RET Review; roadblock or opportunity?

22 Apr, 2014

Sometimes I wish I had decided to sell solar systems instead of research and advice.

From the outside, it often seem’s like you guys are all making the big money and I’m just fiddling round the edges, but then I look at the volatility and complexity that you face and think I made the right decision.

The RET review is a classic example.  Politically motivated. Completely unwarranted.  Driven by vested interests. An outcome (almost) predetermined by the panel and terms of reference, and so on.

I wan’t going to make a submission in this initial phase which calls for feedback on the modelling assumptions because I’m busy and it seemed like an exercise in futility, but I couldn’t help myself.
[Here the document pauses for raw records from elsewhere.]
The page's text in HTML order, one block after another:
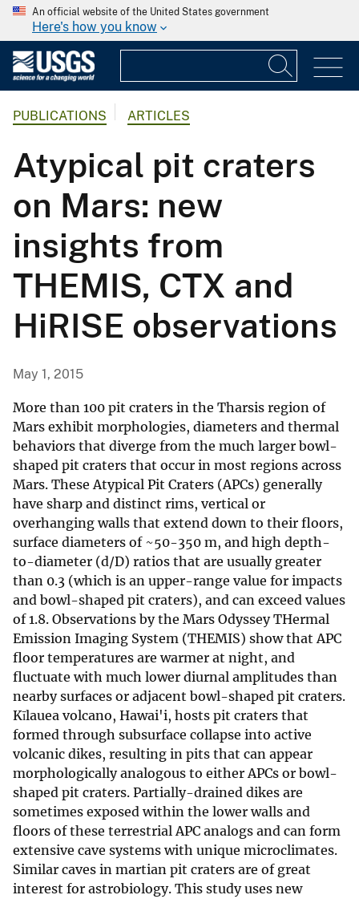
An official website of the United States government
Here's how you know
PUBLICATIONS ARTICLES
Atypical pit craters
on Mars: new
insights from
THEMIS, CTX and
HiRISE observations
May 1, 2015
More than 100 pit craters in the Tharsis region of
Mars exhibit morphologies, diameters and thermal
behaviors that diverge from the much larger bowl-
shaped pit craters that occur in most regions across
Mars. These Atypical Pit Craters (APCs) generally
have sharp and distinct rims, vertical or
overhanging walls that extend down to their floors,
surface diameters of ~50-350 m, and high depth-
to-diameter (d/D) ratios that are usually greater
than 0.3 (which is an upper-range value for impacts
and bowl-shaped pit craters), and can exceed values
of 1.8. Observations by the Mars Odyssey THermal
Emission Imaging System (THEMIS) show that APC
floor temperatures are warmer at night, and
fluctuate with much lower diurnal amplitudes than
nearby surfaces or adjacent bowl-shaped pit craters.
Kīlauea volcano, Hawai'i, hosts pit craters that
formed through subsurface collapse into active
volcanic dikes, resulting in pits that can appear
morphologically analogous to either APCs or bowl-
shaped pit craters. Partially-drained dikes are
sometimes exposed within the lower walls and
floors of these terrestrial APC analogs and can form
extensive cave systems with unique microclimates.
Similar caves in martian pit craters are of great
interest for astrobiology. This study uses new

The success of the RET in achieving its intended objectives is obvious to anyone who looks at what it has achieved, in my view. Tens of billions of dollars investments in energy infrastructure, thousands of direct jobs and tens of thousands of indirect employment have resulted and no matter how you skin the cat, almost 4GW of PV does reduce  emissions, which was the point of the thing. Its elegant and it works.

As I was writing my submission one thing became very clear to me; you can either take a glass is half full or half empty view on the process. Call me naive, but I think there is hidden, massive opportunity which become the thrust of my submission.
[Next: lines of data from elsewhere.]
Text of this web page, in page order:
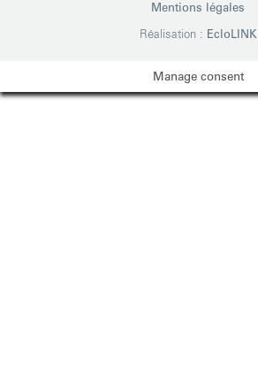
Mentions légales
Réalisation : EcloLINK
Manage consent
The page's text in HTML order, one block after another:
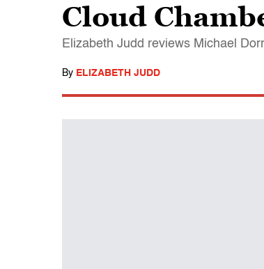
Cloud
Elizabeth Judd reviews Michael
By ELIZABETH JUDD
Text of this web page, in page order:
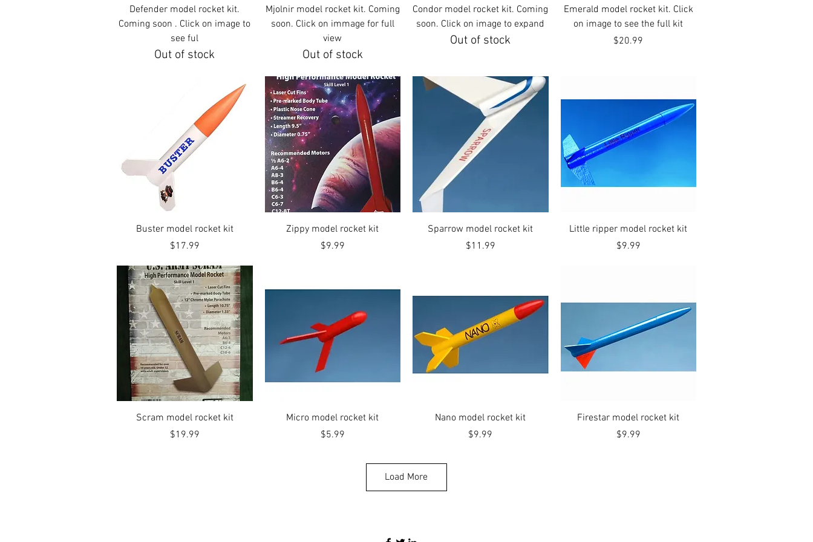
Quick View
Defender model rocket kit.
Coming soon . Click on image to
see ful
Out of stock
Quick View
Mjolnir model rocket kit. Coming
soon. Click on immage for full
view
Out of stock
Quick View
Condor model rocket kit. Coming
soon. Click on image to expand
Out of stock
Quick View
Emerald model rocket kit. Click
on image to see the full kit
Price
$20.99
Quick View
Buster model rocket kit
Price
$17.99
Quick View
Zippy model rocket kit
Price
$9.99
Quick View
Sparrow model rocket kit
Price
$11.99
Quick View
Little ripper model rocket kit
Price
$9.99
Quick View
Scram model rocket kit
Price
$19.99
Quick View
Micro model rocket kit
Price
$5.99
Quick View
Nano model rocket kit
Price
$9.99
Quick View
Firestar model rocket kit
Price
$9.99
Load More
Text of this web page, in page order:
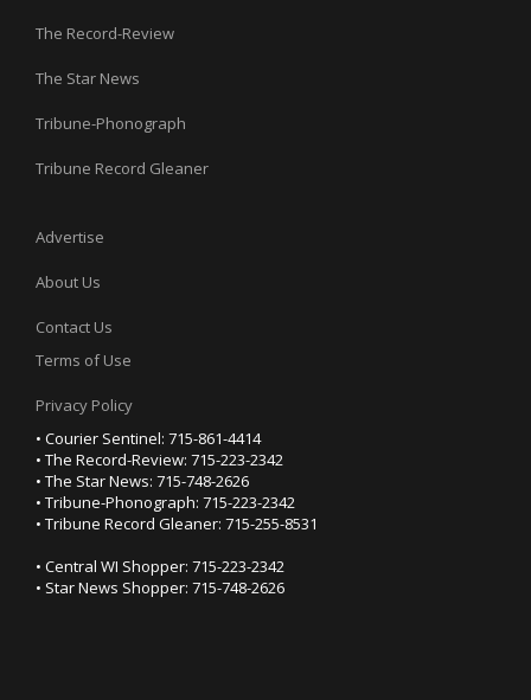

In simple terms, the review should, if it’s doing its job right, take the opportunity to look at what new circumstances exist to evaluate the costs and benefits of the RET in its current an/or revised form. In other words, the review panel needs to open its’s eyes and look at not only what it has achieved, but also what it could achieve if the latest data and examples were taken into account. To fail to do so would not only be a travesty but would recognize the opportunity that the review presents, for every single Australian.

The rationale behind the review is that “market conditions have changed” and I couldn’t agree more.
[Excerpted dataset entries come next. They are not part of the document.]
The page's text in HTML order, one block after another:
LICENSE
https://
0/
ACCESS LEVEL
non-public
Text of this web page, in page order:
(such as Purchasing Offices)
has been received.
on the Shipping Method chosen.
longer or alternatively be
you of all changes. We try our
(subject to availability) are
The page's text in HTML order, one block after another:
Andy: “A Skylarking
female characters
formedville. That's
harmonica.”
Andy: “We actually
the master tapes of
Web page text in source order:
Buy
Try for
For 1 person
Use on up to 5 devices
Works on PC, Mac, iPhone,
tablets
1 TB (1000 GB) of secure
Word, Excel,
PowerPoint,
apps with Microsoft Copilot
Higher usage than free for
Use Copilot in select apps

One example is around the issue of how the value of PV is calculated. Looking at it simplistically, we can calculate what the LCOE is and compare it the LCOE of conventional energy. However, this completely overlooks the wider benefits which provide value to the community. But we don’t have to re-invent the wheel because models exist which we could be using here to calculate a true value.

Another example is the issue of whether PV needs support. One the one hand we are condemned for being an expensive form of generation and on the other, we are condemned because we are so cheap we are undermining the very survival of existing electricity assets. The reality is that PV cost rises and falls dramatically and how competitive we are varies by geography; and both change over time. What is needed is a measured, dynamic mechanism that offers consistent and reasonable support and both recognises and extracts maximum value for the community.

If I could sum up my wishlist for this first phase of the RET review (they have asked for feedback on the data assumptions) in a single statement it would look like this “Almost every historic PV policy has been flawed because they failed to predict how fast change would occur. If the RET review must take place, then it has the opportunity to avoid this mistake by building in dynamic adjustment mechanisms, as many other countries have done. If uptake slows, more incentive is added or programs are extended. Conversely, if the market starts to overheat, incentives can be reduced. A planned calendar and range of potential adjustments could be set to provide a degree of predictability, whilst allowing organic growth to rise and fall with a myriad of factors that cannot reliably be predicted.”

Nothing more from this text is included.